Certificate paths are configured in sentinel.yaml under each component's tls section.
Probe results are HMAC-signed by the probe agent before transmission:
signature = HMAC-SHA256(probe_result_bytes, shared_secret)
The correlation engine verifies the HMAC before processing any probe result. This prevents an attacker from injecting false probe results to mask a compromised GPU or trigger false quarantines.
The HMAC key should be injected via a secrets manager (e.g., Kubernetes Secrets, HashiCorp Vault) rather than stored in configuration files. The hmac_key field in sentinel.yaml is intentionally left empty as a reminder.

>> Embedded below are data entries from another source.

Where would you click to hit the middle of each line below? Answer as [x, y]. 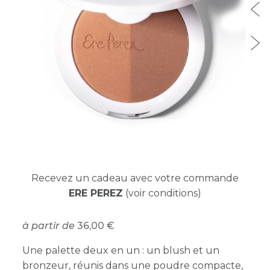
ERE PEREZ [96, 193]
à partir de [49, 225]
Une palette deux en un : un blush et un [121, 250]
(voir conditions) [162, 193]
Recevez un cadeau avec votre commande [135, 178]
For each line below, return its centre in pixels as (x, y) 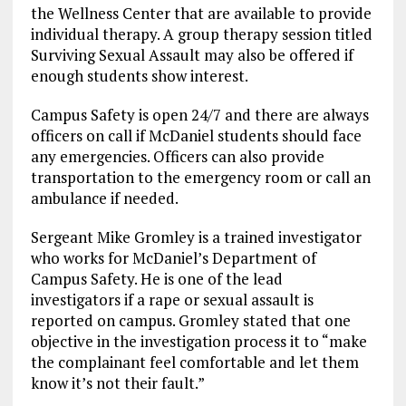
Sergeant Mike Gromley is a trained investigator (196, 237)
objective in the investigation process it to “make (198, 342)
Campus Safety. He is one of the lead (156, 279)
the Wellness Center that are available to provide (201, 14)
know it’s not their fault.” (117, 383)
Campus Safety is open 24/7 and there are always (199, 115)
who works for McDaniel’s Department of (173, 258)
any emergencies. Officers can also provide (177, 157)
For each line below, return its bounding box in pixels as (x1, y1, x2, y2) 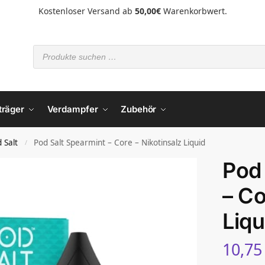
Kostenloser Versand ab (38, 5, 135, 17)
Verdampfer (47, 104, 98, 115)
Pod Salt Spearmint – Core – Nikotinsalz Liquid (34, 137, 206, 148)
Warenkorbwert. (160, 5, 227, 17)
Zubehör (121, 104, 157, 115)
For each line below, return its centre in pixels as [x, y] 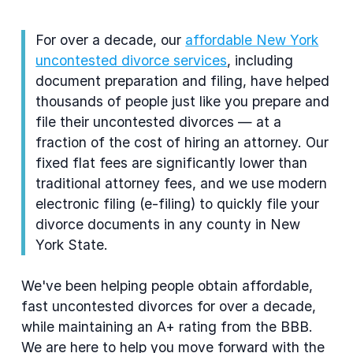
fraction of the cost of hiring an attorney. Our [182, 142]
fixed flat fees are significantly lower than [172, 162]
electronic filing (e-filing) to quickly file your [178, 203]
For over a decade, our [111, 39]
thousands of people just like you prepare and [183, 101]
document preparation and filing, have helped [183, 80]
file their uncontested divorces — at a [159, 121]
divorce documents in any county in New [168, 224]
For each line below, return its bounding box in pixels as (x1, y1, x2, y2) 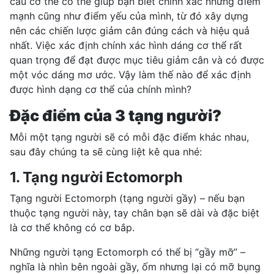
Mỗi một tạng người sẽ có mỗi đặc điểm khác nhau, (10, 130, 249, 143)
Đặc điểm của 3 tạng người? (10, 106, 221, 125)
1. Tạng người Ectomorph (10, 168, 183, 186)
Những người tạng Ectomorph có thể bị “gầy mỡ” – (10, 245, 245, 258)
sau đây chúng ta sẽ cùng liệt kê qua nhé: (10, 145, 202, 158)
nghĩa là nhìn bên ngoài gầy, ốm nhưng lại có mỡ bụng (10, 260, 261, 273)
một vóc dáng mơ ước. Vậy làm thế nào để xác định (10, 68, 251, 81)
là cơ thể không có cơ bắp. (10, 221, 135, 234)
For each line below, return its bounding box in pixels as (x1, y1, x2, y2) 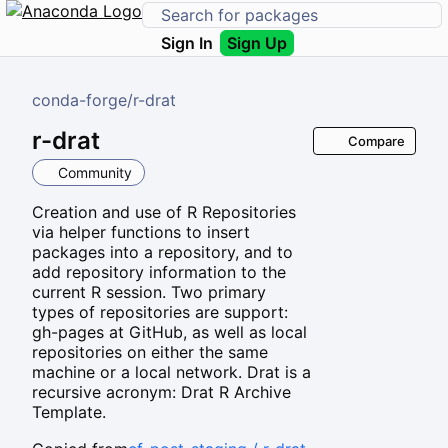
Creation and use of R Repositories (32, 201, 296, 222)
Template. (32, 401, 106, 422)
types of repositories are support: (32, 301, 288, 322)
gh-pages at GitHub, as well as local (32, 321, 307, 342)
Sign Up (227, 33, 287, 53)
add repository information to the (32, 261, 286, 282)
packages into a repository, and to (32, 241, 293, 262)
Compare (348, 133, 405, 149)
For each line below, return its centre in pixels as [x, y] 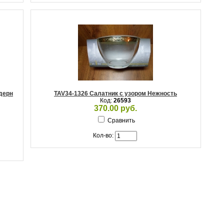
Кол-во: [104, 136]
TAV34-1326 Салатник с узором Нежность [115, 93]
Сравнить [121, 120]
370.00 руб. [115, 108]
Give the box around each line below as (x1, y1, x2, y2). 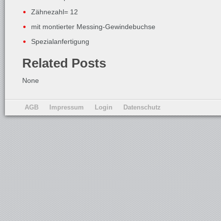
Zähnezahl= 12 (31, 8, 78, 16)
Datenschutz (123, 104, 161, 111)
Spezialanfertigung (31, 37, 89, 45)
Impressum (49, 104, 84, 111)
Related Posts (22, 56, 106, 71)
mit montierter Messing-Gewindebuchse (31, 23, 155, 31)

The SENTINEL dashboard and SDK enforce RBAC:
| Role | Permissions |
|---|---|
viewer |
Read-only access to fleet health, event history, audit trail |
operator |
Viewer permissions + manual quarantine/reinstatement, threshold adjustment |
admin |
Operator permissions + configuration changes, RBAC management, compliance report generation |
auditor |
Read-only access to audit trail and compliance reports; cannot view or modify operational settings |
RBAC is enforced at the gRPC service level in the correlation engine and audit ledger.
The SENTINEL Kubernetes deployment includes network policies (deploy/kubernetes/network-policies.yaml) that restrict inter-component communication:
- Probe agents can only communicate with the correlation engine (port 50051).
- The correlation engine can communicate with the audit ledger (port 50052), data stores (PostgreSQL 5432, ScyllaDB 9042, Redis 6379), and the metrics endpoint.
- The audit ledger can communicate with data stores only.
- The dashboard can communicate with the correlation engine and audit ledger query services only.
- No component can communicate with external networks except for configured alerting channels (Slack webhook, PagerDuty API, SMTP).
The Merkle hash chain in the audit ledger provides tamper evidence. Even if an attacker gains access to the database, modifying historical entries without detection requires recomputing the entire hash chain from the modified entry forward, and any external verifier holding a previous Merkle root would detect the tampering.
Periodic chain verification (default every 6 hours) provides automated detection of any integrity violations.